# question about 4x4 beach acess



## fishnimpossible (Feb 1, 2011)

im in virginia and i sometimes i drive to the outerbanks with the family to do some camping....i always see you guys fishing in the outer banks and you drive your 4x4 s on the beach...what do i need to do that...a permit..how much..and where can i buy one.....thanks guys...fish on !!


----------



## sunburntspike (Oct 4, 2010)

you're gonna open a can of worms with this question,check the 4x4 forum for good tips,as for what part of the beach will be open check the preserve beach access site


----------



## AbuMike (Sep 3, 2007)

No permit needed. Just find an open ramp from OI to Hatteras airdown and go. Then enjoy.....


----------



## Drumdum (Jan 6, 2003)

AbuMike said:


> No permit needed. Just find an open ramp from OI to Hatteras airdown and go. Then enjoy.....


For this year anyway... Next year is set in stone by special interest,through nps and usfwl..


----------



## AbuMike (Sep 3, 2007)

That is true Kenny but we still need to encourage people to come. There will still be some open spaces and I for one intend to make use of them. If folks like me stop completely the place will for sure wither and die......


----------



## Drumdum (Jan 6, 2003)

AbuMike said:


> That is true Kenny but we still need to encourage people to come. There will still be some open spaces and I for one intend to make use of them. If folks like me stop completely the place will for sure wither and die......


 Thanks for the support,and businesses here need it,although it is hard not to see "glass half empty" sometimes...


----------



## AbuMike (Sep 3, 2007)

I totally agree on the half empty glass. I do try to continue to look on the bright side. I was there that weekend when all this mess was started. I saw what lead up to ALL OF THIS......One stupid person, one stupid act.....

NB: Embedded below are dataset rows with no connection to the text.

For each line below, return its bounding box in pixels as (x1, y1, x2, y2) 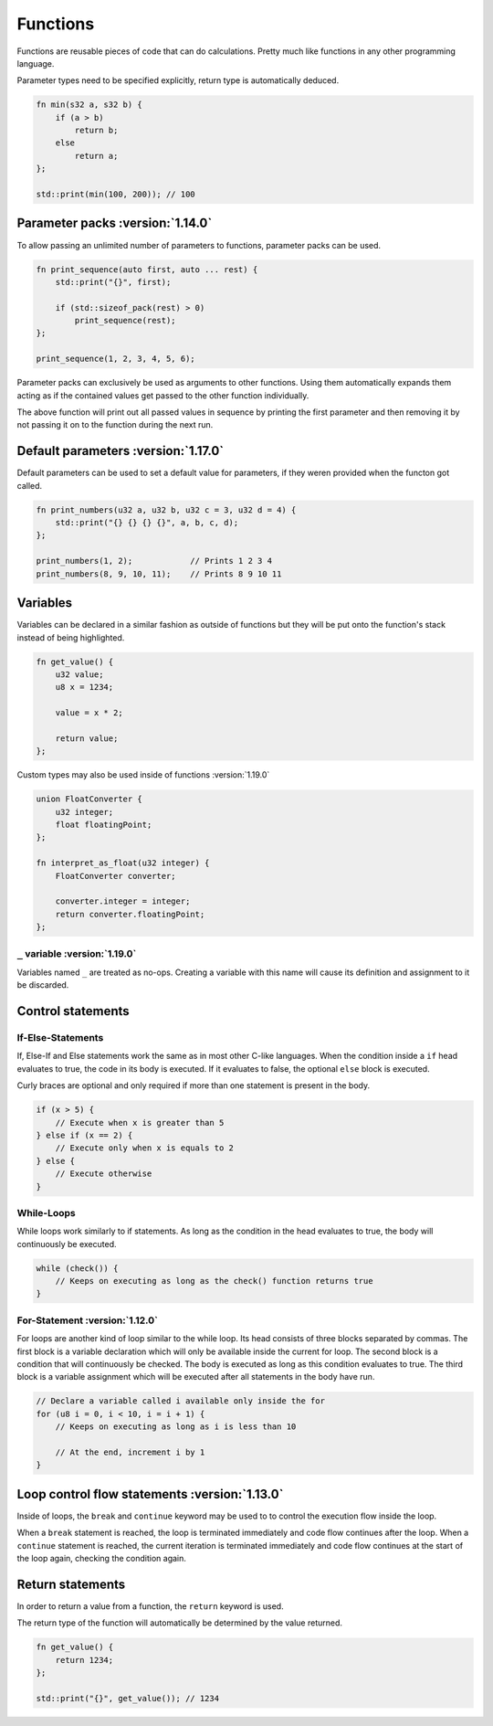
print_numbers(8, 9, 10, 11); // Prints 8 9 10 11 (36, 568, 282, 579)
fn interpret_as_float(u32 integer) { (36, 858, 210, 868)
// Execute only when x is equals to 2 (55, 1143, 235, 1153)
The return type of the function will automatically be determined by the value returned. (16, 1617, 342, 1628)
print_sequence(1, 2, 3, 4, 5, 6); (36, 354, 195, 365)
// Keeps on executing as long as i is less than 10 (55, 1422, 297, 1432)
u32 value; (55, 669, 104, 680)
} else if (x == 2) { (36, 1129, 133, 1140)
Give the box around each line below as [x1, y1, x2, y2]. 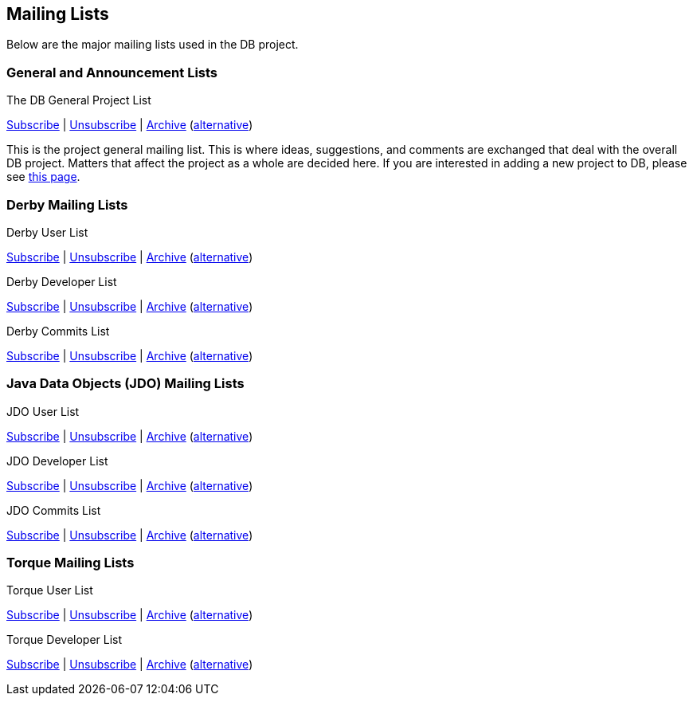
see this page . [6, 170, 80, 184]
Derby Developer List [6, 274, 117, 288]
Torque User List [6, 583, 93, 598]
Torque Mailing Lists [6, 555, 135, 571]
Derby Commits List [6, 324, 110, 338]
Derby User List [6, 225, 88, 239]
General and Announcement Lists [6, 64, 218, 80]
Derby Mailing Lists [6, 196, 128, 213]
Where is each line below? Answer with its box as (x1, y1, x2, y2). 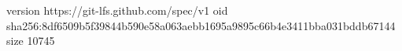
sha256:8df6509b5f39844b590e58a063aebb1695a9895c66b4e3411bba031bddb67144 (6, 17, 396, 33)
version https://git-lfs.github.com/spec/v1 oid (6, 2, 228, 18)
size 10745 (6, 32, 55, 49)
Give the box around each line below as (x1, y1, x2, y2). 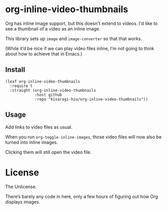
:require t (10, 83, 33, 88)
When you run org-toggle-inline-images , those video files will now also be (5, 133, 162, 140)
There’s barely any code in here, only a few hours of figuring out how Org (5, 193, 158, 199)
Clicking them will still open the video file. (5, 149, 92, 155)
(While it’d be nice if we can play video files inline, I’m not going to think (5, 45, 154, 51)
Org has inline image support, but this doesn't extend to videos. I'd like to (5, 20, 158, 26)
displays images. (5, 199, 40, 205)
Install (5, 65, 25, 74)
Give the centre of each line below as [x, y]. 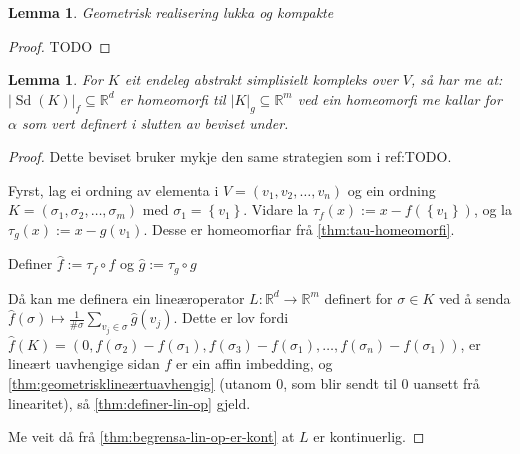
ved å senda [474, 297]
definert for [358, 297]
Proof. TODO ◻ [59, 45]
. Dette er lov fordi [231, 317]
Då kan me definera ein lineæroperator [126, 297]
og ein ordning [391, 189]
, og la [493, 209]
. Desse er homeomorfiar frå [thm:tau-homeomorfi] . [299, 228]
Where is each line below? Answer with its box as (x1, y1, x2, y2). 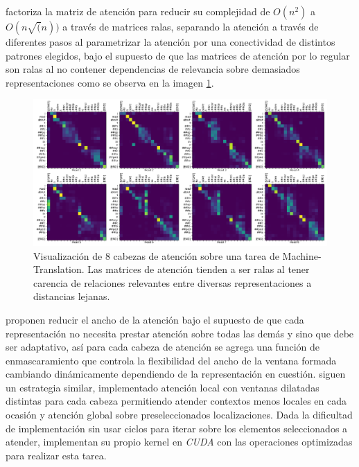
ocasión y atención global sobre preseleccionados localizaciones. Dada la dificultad (6, 407, 353, 422)
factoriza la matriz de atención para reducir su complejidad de (6, 4, 270, 18)
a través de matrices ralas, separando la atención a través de (62, 19, 319, 33)
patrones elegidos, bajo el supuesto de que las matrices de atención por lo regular (6, 48, 350, 62)
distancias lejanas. (33, 289, 110, 303)
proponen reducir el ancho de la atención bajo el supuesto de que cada (6, 312, 304, 326)
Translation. (33, 262, 85, 276)
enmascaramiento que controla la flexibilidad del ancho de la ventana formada (6, 353, 337, 367)
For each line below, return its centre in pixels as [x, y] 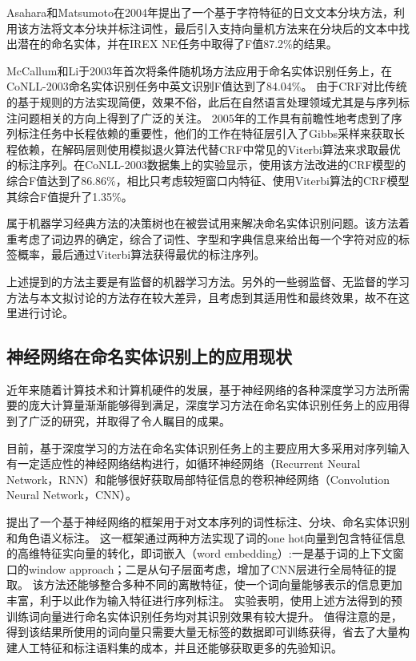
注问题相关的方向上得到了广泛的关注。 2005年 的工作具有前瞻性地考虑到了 [199, 117]
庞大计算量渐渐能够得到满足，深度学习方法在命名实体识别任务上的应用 [213, 405]
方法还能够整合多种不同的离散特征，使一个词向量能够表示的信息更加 [223, 584]
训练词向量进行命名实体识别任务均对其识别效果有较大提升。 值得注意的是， [204, 616]
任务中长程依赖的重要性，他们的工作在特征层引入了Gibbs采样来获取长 [222, 133]
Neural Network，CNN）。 [72, 495]
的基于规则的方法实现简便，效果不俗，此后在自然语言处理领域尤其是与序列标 [208, 101]
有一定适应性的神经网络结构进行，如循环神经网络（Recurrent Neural [184, 464]
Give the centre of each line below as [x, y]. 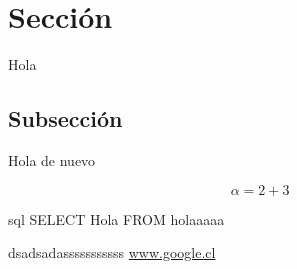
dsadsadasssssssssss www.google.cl [112, 252]
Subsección [65, 118]
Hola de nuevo [52, 159]
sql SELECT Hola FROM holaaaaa [116, 218]
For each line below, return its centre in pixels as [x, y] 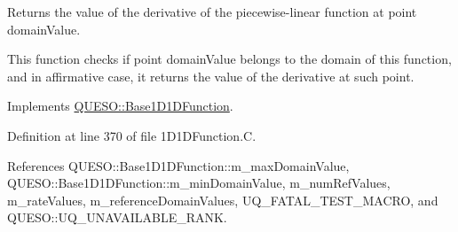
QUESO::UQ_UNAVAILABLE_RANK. [117, 217]
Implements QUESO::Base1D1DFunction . [120, 106]
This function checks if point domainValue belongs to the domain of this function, [229, 59]
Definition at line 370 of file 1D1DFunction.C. [132, 135]
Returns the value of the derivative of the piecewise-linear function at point [212, 12]
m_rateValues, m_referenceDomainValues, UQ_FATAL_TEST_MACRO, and [223, 200]
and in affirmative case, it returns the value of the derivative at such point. [211, 76]
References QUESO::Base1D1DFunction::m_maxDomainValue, [178, 165]
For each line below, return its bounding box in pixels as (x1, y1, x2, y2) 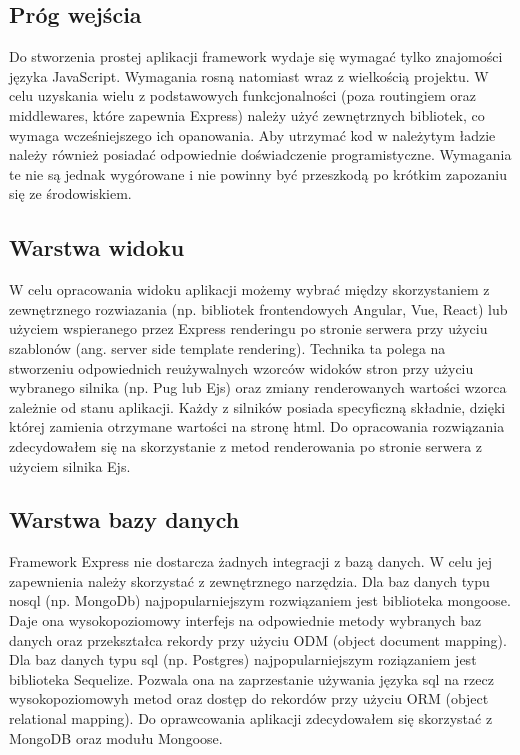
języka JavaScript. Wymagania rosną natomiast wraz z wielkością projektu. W (9, 65, 489, 86)
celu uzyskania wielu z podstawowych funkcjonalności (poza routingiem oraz (9, 85, 476, 106)
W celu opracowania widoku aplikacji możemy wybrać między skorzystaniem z (9, 279, 490, 300)
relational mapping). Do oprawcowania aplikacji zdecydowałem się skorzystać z (9, 708, 493, 729)
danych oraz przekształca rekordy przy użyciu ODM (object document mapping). (9, 629, 507, 650)
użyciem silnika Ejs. (9, 455, 131, 476)
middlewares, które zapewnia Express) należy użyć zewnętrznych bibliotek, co (9, 104, 485, 125)
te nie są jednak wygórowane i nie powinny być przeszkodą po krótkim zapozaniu (9, 163, 508, 184)
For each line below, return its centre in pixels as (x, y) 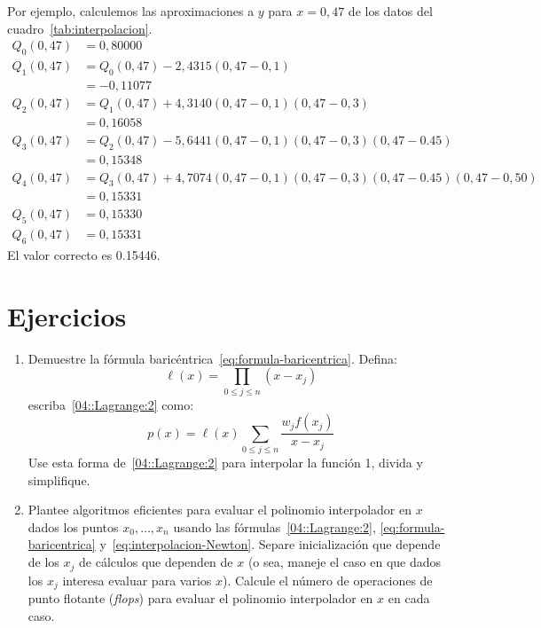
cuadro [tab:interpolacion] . (80, 28)
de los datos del (390, 11)
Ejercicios (67, 315)
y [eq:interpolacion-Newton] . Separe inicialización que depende (270, 544)
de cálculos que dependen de (156, 562)
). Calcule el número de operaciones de (327, 580)
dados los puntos (73, 526)
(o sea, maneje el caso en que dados (345, 562)
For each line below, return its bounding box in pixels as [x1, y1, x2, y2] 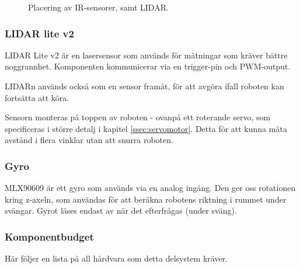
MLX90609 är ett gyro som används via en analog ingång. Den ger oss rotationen [5, 182, 296, 194]
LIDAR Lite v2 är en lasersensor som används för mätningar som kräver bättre [5, 48, 288, 61]
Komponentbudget [5, 229, 94, 243]
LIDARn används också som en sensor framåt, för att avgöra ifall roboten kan [5, 80, 284, 92]
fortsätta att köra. [5, 91, 69, 103]
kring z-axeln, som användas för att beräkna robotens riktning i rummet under [5, 193, 287, 205]
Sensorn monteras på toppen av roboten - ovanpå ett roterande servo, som [5, 111, 271, 123]
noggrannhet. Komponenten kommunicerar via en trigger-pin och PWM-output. [5, 60, 291, 72]
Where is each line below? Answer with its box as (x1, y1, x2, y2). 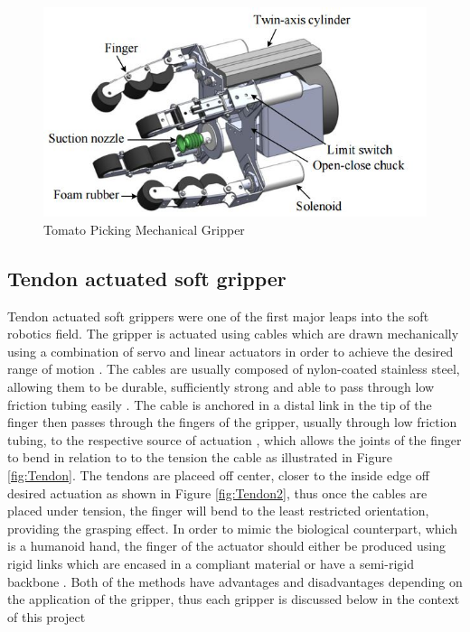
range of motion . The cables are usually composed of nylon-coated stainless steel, (7, 359, 460, 378)
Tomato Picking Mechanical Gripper (43, 219, 245, 238)
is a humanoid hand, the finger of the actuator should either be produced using (7, 536, 446, 555)
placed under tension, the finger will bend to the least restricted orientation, (7, 501, 429, 520)
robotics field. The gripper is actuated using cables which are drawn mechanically (7, 324, 459, 343)
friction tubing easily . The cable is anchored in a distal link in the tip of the (7, 395, 432, 414)
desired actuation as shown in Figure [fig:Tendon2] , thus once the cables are (7, 483, 428, 502)
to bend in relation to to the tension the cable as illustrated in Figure (7, 448, 393, 467)
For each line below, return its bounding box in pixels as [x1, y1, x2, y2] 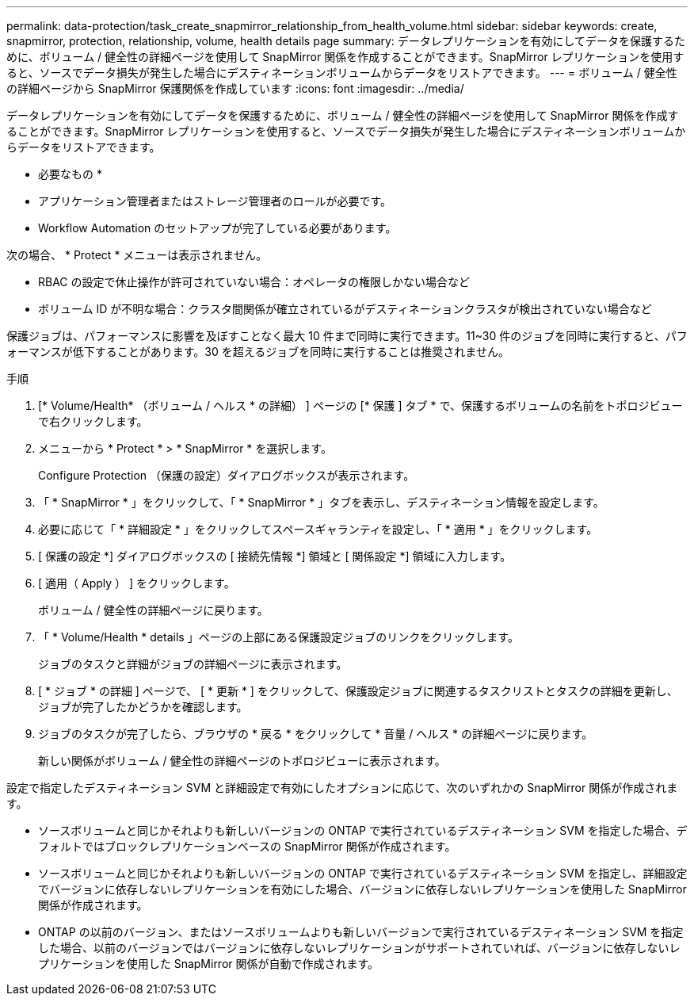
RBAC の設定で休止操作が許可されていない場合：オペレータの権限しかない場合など [38, 275, 471, 289]
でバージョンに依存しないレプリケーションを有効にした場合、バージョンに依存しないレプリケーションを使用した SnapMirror [38, 882, 687, 896]
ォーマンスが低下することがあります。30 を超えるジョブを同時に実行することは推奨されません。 [6, 345, 509, 358]
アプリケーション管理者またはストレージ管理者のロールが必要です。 [38, 194, 392, 208]
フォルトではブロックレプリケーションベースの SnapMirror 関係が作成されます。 [38, 839, 456, 853]
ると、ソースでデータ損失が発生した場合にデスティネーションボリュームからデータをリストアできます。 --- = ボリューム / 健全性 [6, 66, 677, 79]
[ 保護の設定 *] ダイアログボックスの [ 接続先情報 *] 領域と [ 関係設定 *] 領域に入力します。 [38, 549, 512, 563]
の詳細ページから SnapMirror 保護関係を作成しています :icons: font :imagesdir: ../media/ [6, 82, 464, 95]
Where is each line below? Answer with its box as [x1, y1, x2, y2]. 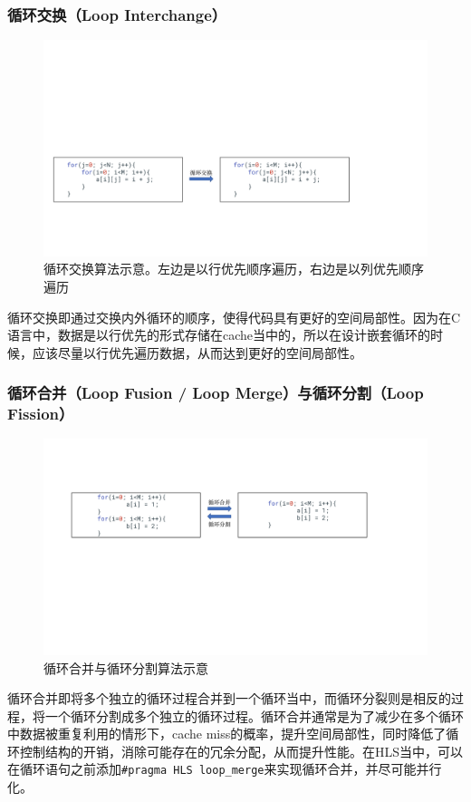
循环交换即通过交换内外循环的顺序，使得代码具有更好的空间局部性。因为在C [7, 307, 461, 326]
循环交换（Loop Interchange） [7, 3, 227, 25]
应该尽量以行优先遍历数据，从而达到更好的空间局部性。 [32, 343, 362, 362]
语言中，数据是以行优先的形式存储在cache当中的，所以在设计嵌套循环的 [7, 325, 431, 344]
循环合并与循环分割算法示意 [43, 658, 208, 677]
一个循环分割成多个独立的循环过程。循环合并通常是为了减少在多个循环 [44, 706, 464, 725]
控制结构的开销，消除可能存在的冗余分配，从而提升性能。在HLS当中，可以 [19, 741, 464, 760]
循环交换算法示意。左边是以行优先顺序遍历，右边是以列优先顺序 [43, 259, 424, 278]
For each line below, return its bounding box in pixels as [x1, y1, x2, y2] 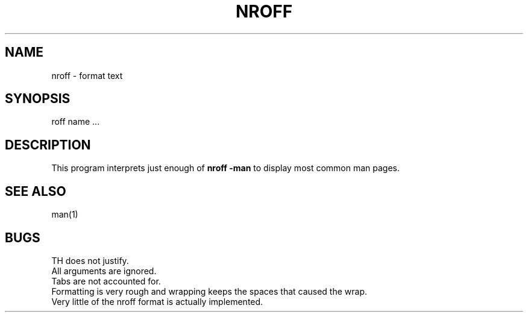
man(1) [51, 209, 78, 220]
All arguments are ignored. [51, 265, 157, 276]
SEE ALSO [5, 183, 66, 199]
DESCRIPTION [5, 137, 91, 152]
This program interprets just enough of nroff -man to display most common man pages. [51, 163, 400, 174]
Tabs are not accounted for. [51, 275, 161, 286]
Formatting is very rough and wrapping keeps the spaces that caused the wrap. [51, 286, 368, 297]
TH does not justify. [51, 255, 129, 266]

As I have said in the past many times. I will not stop coming until there is absolutely nothing left......My one and biggest gripe is.......90% of the people asking questions about this whole stinky mess are the ones who could care less until it's time for THEIR VACATION or YEARLY FISHING TRIP.....


----------



## moose22dog (Feb 17, 2010)

we will be down this june driving all over obx hunting anything that swims! espcecialy those big toothy bastards..lol. CAN NOT WAIT!!!:fishing::beer:


----------



## AbuMike (Sep 3, 2007)

moose22dog said:


> we will be down this june driving all over obx hunting anything that swims! espcecialy those big toothy bastards..lol. CAN NOT WAIT!!!:fishing::beer:


Good luck finding a good spot in June.......


----------



## DERFM (Jun 19, 2004)

AbuMike said:


> Good luck finding a good spot in June.......


sad but so true


----------



## fishnimpossible (Feb 1, 2011)

wait a minute..!!!....im not one of those who can care less!!!!!!!im from long island...and driving on the beach to surf cast is all i did for a long time....and yes we had a fee...100 bucks for a season pass!!!!....you sound a little hot headed about something....let me know whats going on with that whole mess and you got my support too....i got family in n.c....and they all fish , and will be happy to support the rec. fisherman in anyway possible.....fish on !!!


----------



## AbuMike (Sep 3, 2007)

My point exactly...................


----------



## Dr. Bubba (Nov 9, 1999)

please take with a grain of salt with any perceived hostility regarding this subject.

traditional access has been in limbo now for close to 4 years. limiting access and threats to existing access have been around way longer.

being able to drive a vehicle on the beach is special and required for Hatteras Island in many ways. 

I was going to post a bunch of beliefs about this, but instead I encourage you to start looking here...

http://vimeo.com/14696293


----------



## Big EL (Apr 8, 2002)

moose22dog said:


> we will be down this june *driving all over obx *hunting anything that swims!



Good luck with this one too

><))))*>


----------